Start of Raw data
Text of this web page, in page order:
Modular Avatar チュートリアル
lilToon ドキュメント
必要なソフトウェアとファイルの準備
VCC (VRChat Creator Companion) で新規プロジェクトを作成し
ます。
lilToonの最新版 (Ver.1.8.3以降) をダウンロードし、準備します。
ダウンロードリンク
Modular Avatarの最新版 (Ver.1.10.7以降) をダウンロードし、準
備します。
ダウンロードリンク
End of Raw data
Set down the records above once more, exactly as they stand.

Response to the task
Text of this web page, in page order:
Modular Avatar チュートリアル
lilToon ドキュメント
必要なソフトウェアとファイルの準備
VCC (VRChat Creator Companion) で新規プロジェクトを作成し
ます。
lilToonの最新版 (Ver.1.8.3以降) をダウンロードし、準備します。
ダウンロードリンク
Modular Avatarの最新版 (Ver.1.10.7以降) をダウンロードし、準
備します。
ダウンロードリンク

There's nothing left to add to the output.